_Prompt_
I'd like the entries repeated exactly, pictures omitted.

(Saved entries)
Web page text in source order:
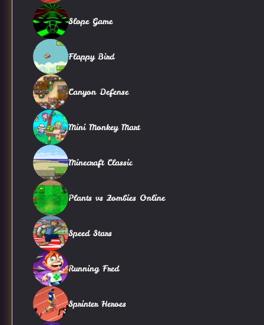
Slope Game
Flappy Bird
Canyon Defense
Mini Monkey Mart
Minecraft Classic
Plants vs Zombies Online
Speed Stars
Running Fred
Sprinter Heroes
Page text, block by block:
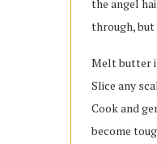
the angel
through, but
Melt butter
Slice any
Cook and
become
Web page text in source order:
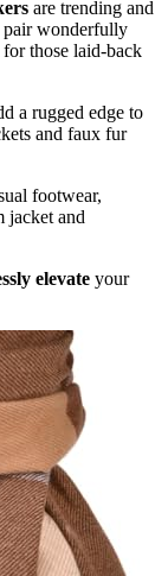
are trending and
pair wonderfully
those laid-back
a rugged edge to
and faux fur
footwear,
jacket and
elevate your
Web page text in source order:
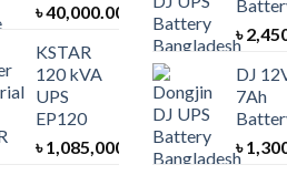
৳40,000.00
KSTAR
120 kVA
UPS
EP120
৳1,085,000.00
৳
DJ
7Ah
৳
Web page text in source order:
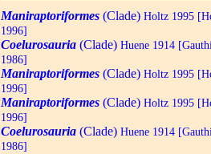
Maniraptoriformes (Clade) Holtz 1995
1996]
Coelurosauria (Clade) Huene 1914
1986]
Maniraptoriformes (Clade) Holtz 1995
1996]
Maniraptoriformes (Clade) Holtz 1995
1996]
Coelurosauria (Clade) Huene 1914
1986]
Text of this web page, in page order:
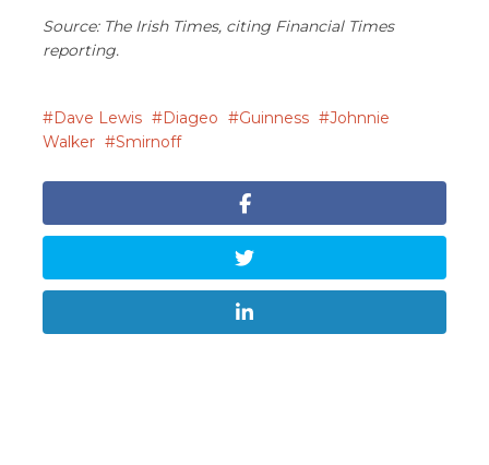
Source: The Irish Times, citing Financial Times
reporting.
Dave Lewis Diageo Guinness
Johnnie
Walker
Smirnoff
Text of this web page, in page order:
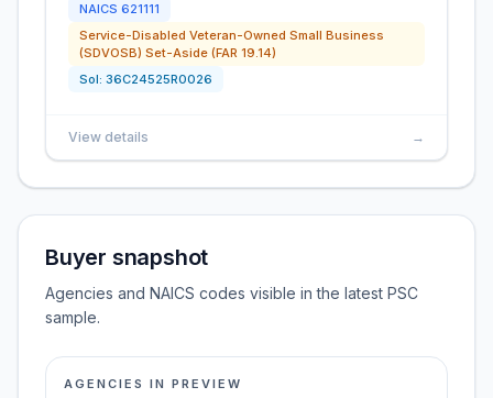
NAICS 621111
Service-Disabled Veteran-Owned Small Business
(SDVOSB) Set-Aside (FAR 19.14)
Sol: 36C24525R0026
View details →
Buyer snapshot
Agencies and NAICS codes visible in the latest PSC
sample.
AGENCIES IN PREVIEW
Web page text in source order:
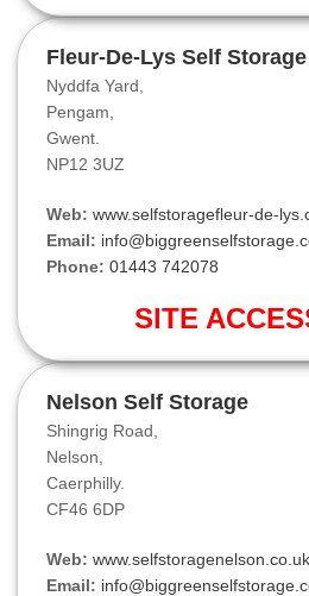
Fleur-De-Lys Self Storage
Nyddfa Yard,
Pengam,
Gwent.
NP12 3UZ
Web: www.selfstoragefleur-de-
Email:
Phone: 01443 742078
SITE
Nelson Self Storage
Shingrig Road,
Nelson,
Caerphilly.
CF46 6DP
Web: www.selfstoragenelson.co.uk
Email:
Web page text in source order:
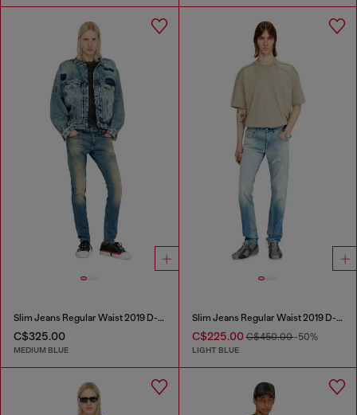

_Result_
Web page text in source order:
Slope Game
Flappy Bird
Canyon Defense
Mini Monkey Mart
Minecraft Classic
Plants vs Zombies Online
Speed Stars
Running Fred
Sprinter Heroes
Page text, block by block:
the angel
through, but
Melt butter
Slice any
Cook and
become
Web page text in source order:
are trending and
pair wonderfully
those laid-back
a rugged edge to
and faux fur
footwear,
jacket and
elevate your
Web page text in source order:
৳40,000.00
KSTAR
120 kVA
UPS
EP120
৳1,085,000.00
৳
DJ
7Ah
৳
Web page text in source order:
Maniraptoriformes (Clade) Holtz 1995
1996]
Coelurosauria (Clade) Huene 1914
1986]
Maniraptoriformes (Clade) Holtz 1995
1996]
Maniraptoriformes (Clade) Holtz 1995
1996]
Coelurosauria (Clade) Huene 1914
1986]
Text of this web page, in page order:
Source: The Irish Times, citing Financial Times
reporting.
Dave Lewis Diageo Guinness
Johnnie
Walker
Smirnoff
Text of this web page, in page order:
NAICS 621111
Service-Disabled Veteran-Owned Small Business
(SDVOSB) Set-Aside (FAR 19.14)
Sol: 36C24525R0026
View details →
Buyer snapshot
Agencies and NAICS codes visible in the latest PSC
sample.
AGENCIES IN PREVIEW
Web page text in source order:
Fleur-De-Lys Self Storage
Nyddfa Yard,
Pengam,
Gwent.
NP12 3UZ
Web: www.selfstoragefleur-de-
Email:
Phone: 01443 742078
SITE
Nelson Self Storage
Shingrig Road,
Nelson,
Caerphilly.
CF46 6DP
Web: www.selfstoragenelson.co.uk
Email:
Web page text in source order:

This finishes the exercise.